Spectrally resolved fluorescence microscopy of GFP in C6 glioblastoma cells 7 (A), 10 (B), and 15 (C) hr after transfection with pEGFP-N1 plasmid. From each cell group, 10 representative pixels (mean ± SD) are presented in D and the normalized spectra in D'. The D' spectral library was further used for spectral similarity mapping of the images and reconstruction of a classified map in which each pixel was assigned one of the colors of the spectral library D'. Fluorescence microscopy of GFP was carried out with blue-violet excitation (band path 420-480 nm), a dichroic mirror (455 nm), and a cut-on emission barrier filter >515 nm using an Olympus AX70 microscope equipped with a SpectraCube spectral imaging system and software for spectral similarity mapping and classification. Spectral imaging files were acquired with objective X100.

Figure 2

Spectrally resolved microscopy and classification of nucleus-targeted CFP using SV40 T-antigen NLS in C6 cells. Cell fluorescence was imaged 7, 10, and 15 hr after transfection. Representative spectral families were selected and their mean ± SD is presented (Figure 5A) and normalization (Figure 5A′). Using this spectral library for spectral classification, Figures A-D were produced, in which each pixel is assigned one of the colors of the spectral library of Figure 5A′.

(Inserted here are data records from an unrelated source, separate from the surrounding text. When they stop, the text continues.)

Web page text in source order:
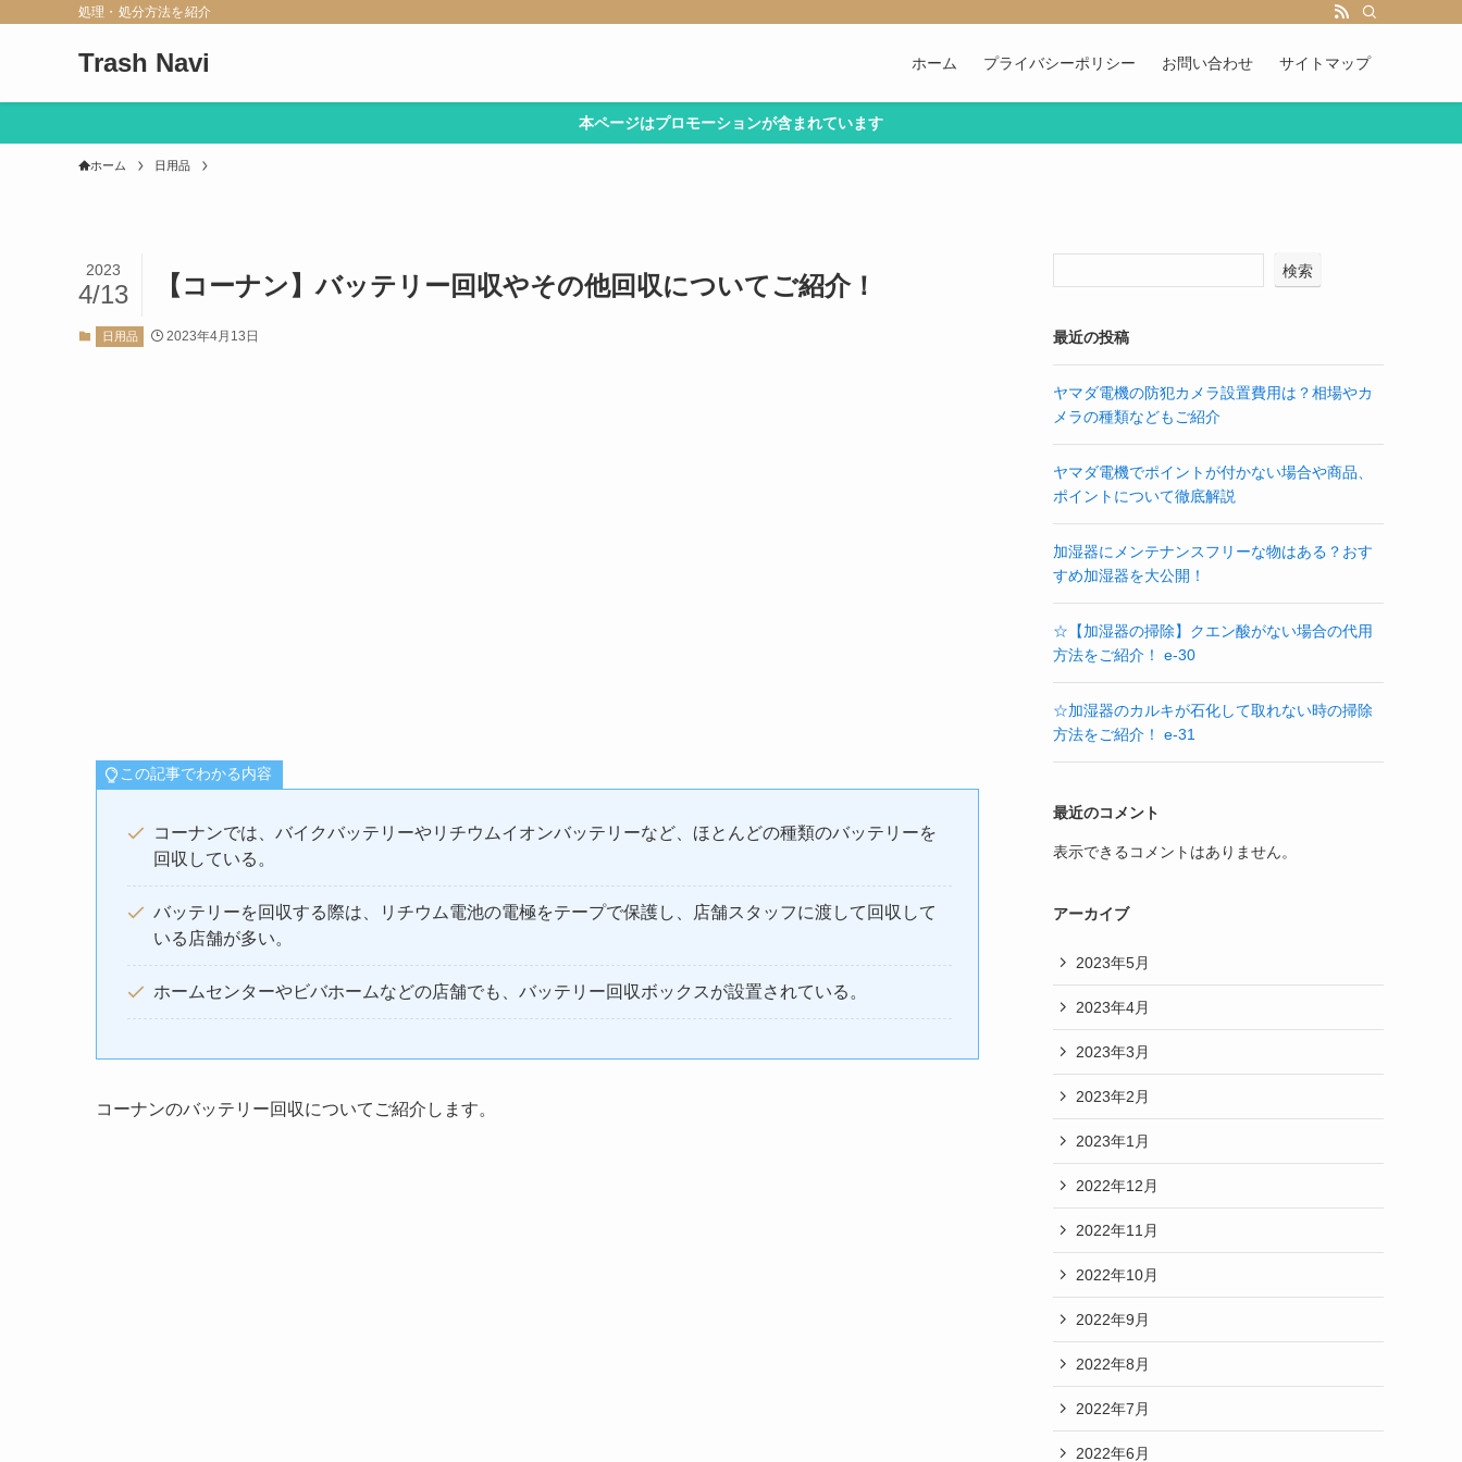
処理・処分方法を紹介
Trash Navi ホーム プライバシーポリシー お問い合わせ サイトマップ
本ページはプロモーションが含まれています
ホーム 日用品
【コーナン】バッテリー回収やその他回収についてご紹介！
2023
4/13
日用品 2023年4月13日
この記事でわかる内容
コーナンでは、バイクバッテリーやリチウムイオンバッテリーなど、ほとんどの種類のバッテリーを
回収している。
バッテリーを回収する際は、リチウム電池の電極をテープで保護し、店舗スタッフに渡して回収して
いる店舗が多い。
ホームセンターやビバホームなどの店舗でも、バッテリー回収ボックスが設置されている。
コーナンのバッテリー回収についてご紹介します。
検索
最近の投稿
ヤマダ電機の防犯カメラ設置費用は？相場やカ
メラの種類などもご紹介
ヤマダ電機でポイントが付かない場合や商品、
ポイントについて徹底解説
加湿器にメンテナンスフリーな物はある？おす
すめ加湿器を大公開！
☆【加湿器の掃除】クエン酸がない場合の代用
方法をご紹介！ e-30
☆加湿器のカルキが石化して取れない時の掃除
方法をご紹介！ e-31
最近のコメント
表示できるコメントはありません。
アーカイブ
2023年5月
2023年4月
2023年3月
2023年2月
2023年1月
2022年12月
2022年11月
2022年10月
2022年9月
2022年8月
2022年7月
2022年6月
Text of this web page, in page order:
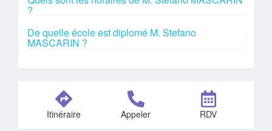
?
De quelle école est diplomé M. Stefano
MASCARIN ?
Itinéraire Appeler RDV
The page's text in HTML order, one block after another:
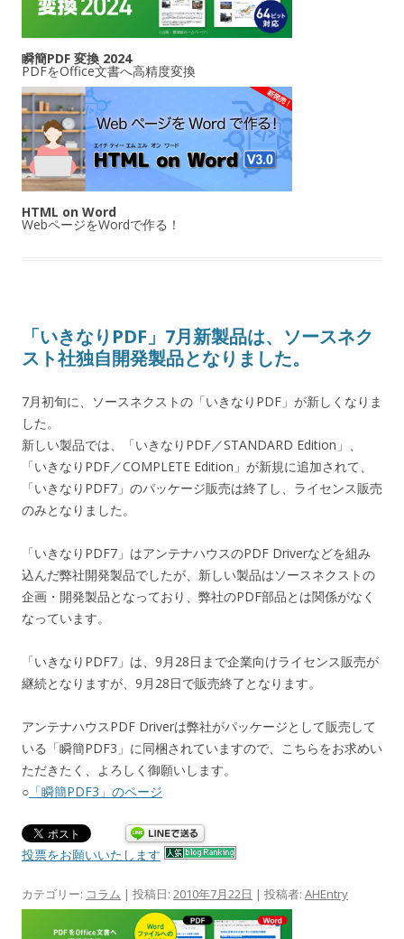
瞬簡PDF 変換 2024
PDFをOffice文書へ高精度変換
HTML on Word
WebページをWordで作る！
「いきなりPDF」7月新製品は、ソースネク
スト社独自開発製品となりました。
7月初旬に、ソースネクストの「いきなりPDF」が新しくなりま
した。
新しい製品では、「いきなりPDF／STANDARD Edition」、
「いきなりPDF／COMPLETE Edition」が新規に追加されて、
「いきなりPDF7」のパッケージ販売は終了し、ライセンス販売
のみとなりました。
「いきなりPDF7」はアンテナハウスのPDF Driverなどを組み
込んだ弊社開発製品でしたが、新しい製品はソースネクストの
企画・開発製品となっており、弊社のPDF部品とは関係がなく
なっています。
「いきなりPDF7」は、9月28日まで企業向けライセンス販売が
継続となりますが、9月28日で販売終了となります。
アンテナハウスPDF Driverは弊社がパッケージとして販売して
いる「瞬簡PDF3」に同梱されていますので、こちらをお求めい
ただきたく、よろしく御願いします。
○ 「瞬簡PDF3」のページ
投票をお願いいたします
カテゴリー: コラム | 投稿日: 2010年7月22日 | 投稿者: AHEntry
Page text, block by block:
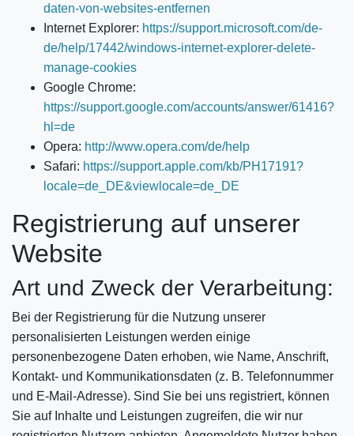
daten-von-websites-entfernen
Internet Explorer: https://support.microsoft.com/de-
de/help/17442/windows-internet-explorer-delete-
manage-cookies
Google Chrome:
https://support.google.com/accounts/answer/61416?
hl=de
Opera: http://www.opera.com/de/help
Safari: https://support.apple.com/kb/PH17191?
locale=de_DE&viewlocale=de_DE
Registrierung auf unserer
Website
Art und Zweck der Verarbeitung:
Bei der Registrierung für die Nutzung unserer
personalisierten Leistungen werden einige
personenbezogene Daten erhoben, wie Name, Anschrift,
Kontakt- und Kommunikationsdaten (z. B. Telefonnummer
und E-Mail-Adresse). Sind Sie bei uns registriert, können
Sie auf Inhalte und Leistungen zugreifen, die wir nur
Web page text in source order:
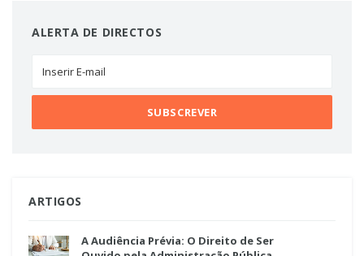
ALERTA DE DIRECTOS
ARTIGOS
A Audiência Prévia: O Direito de Ser
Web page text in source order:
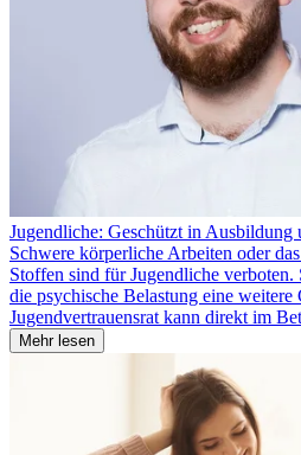
Jugendliche: Geschützt in Ausbildung
Schwere körperliche Arbeiten oder
Stoffen sind für Jugendliche verboten.
die psychische Belastung eine weitere
Jugendvertrauensrat kann direkt im
Mehr lesen
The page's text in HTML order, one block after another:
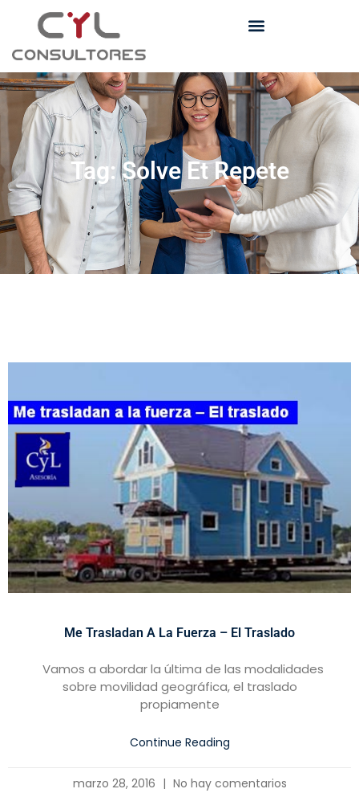
Tag: Solve Et Repete
Me Trasladan A La Fuerza – El Traslado
Vamos a abordar la última de las modalidades
sobre movilidad geográfica, el traslado
propiamente
Continue Reading
marzo 28, 2016 No hay comentarios
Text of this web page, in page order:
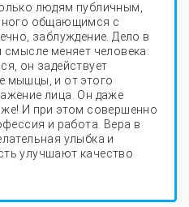
людям публичным,
общающимся с
заблуждение. Дело в
меняет человека:
он задействует
мышцы, и от этого
лица. Он даже
И при этом совершенно
и работа. Вера в
улыбка и
улучшают качество
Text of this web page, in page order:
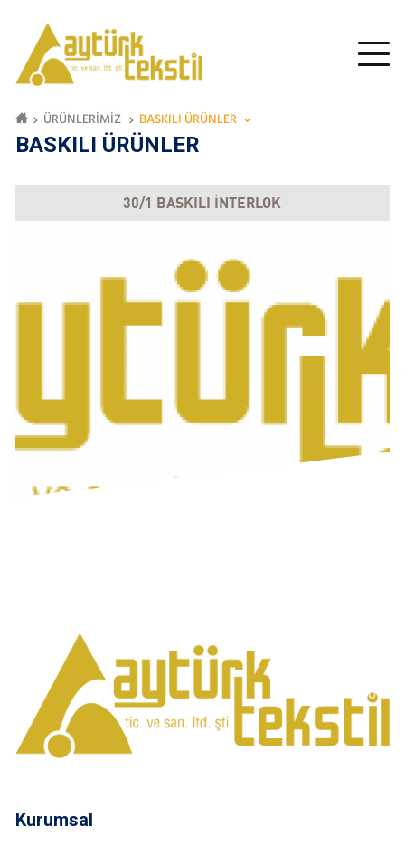
ÜRÜNLERİMİZ BASKILI ÜRÜNLER
BASKILI ÜRÜNLER
30/1 BASKILI İNTERLOK
Kurumsal
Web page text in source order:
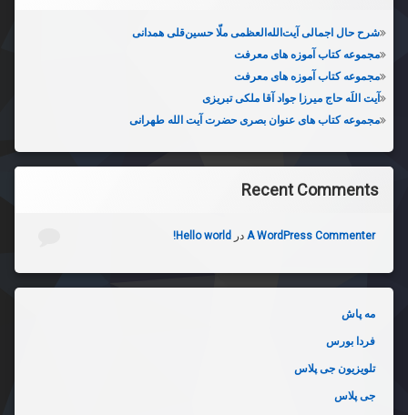
شرح حال اجمالی آیت‌الله‌العظمی ملّا حسین‌قلی همدانی
مجموعه کتاب آموزه های معرفت
مجموعه کتاب آموزه های معرفت
آیت اللَه حاج میرزا جواد آقا ملکی تبریزی
مجموعه کتاب های عنوان بصری حضرت آیت الله طهرانی
Recent Comments
A WordPress Commenter در Hello world!
مه پاش
فردا بورس
تلویزیون جی پلاس
جی پلاس
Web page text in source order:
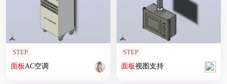
STEP
面板AC空调
STEP
面板视图支持
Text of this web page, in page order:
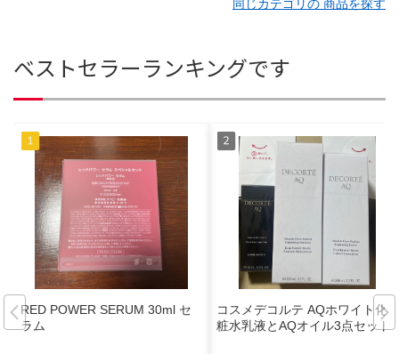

We applied spectral mapping algorithms to calculate spectral similarities between a chosen spectral library and the other entire pixels of an image followed by reconstruction of classified images (Figure 1A–1C and 1A′-1C′). The steps of this algorithm are as follows. First, we sampled a set of representative spectra (Figure 1D) which were then normalized and designated the “spectral library” (Figure 1D′). Second, for every pixel of the spectral file of a cell (the “cube”), a comparison was made between its measured spectrum and all the spectra of the library. Third, each pixel was identified with the cellular component whose spectrum was most similar to the pixel's spectrum. Fourth, each pixel was displayed in a simulated color previously established as identifying one specific spectral component; the end product was a “classified image.” The spectrally normalized library of Figure 1D′ was applied to spectral similarity mapping of Figures 1A–1C, forming classified spectral images in which each pixel is identified by one of the colors of the spectral library. Figures 1A'-1C' highlight the spatial time-dependent accumulation of GFP in the cells during fluorophore formation and protein folding. The classified spectral images of Figure 1B′ (10 hr after transfection) revealed two types of GFP deposits. These species are spectrally separated but are hardly distinguishable in the original image. Figure 1C′, at 15 hr, shows mature GFP all over the cell, with intensity variations due to local differences in its concentration.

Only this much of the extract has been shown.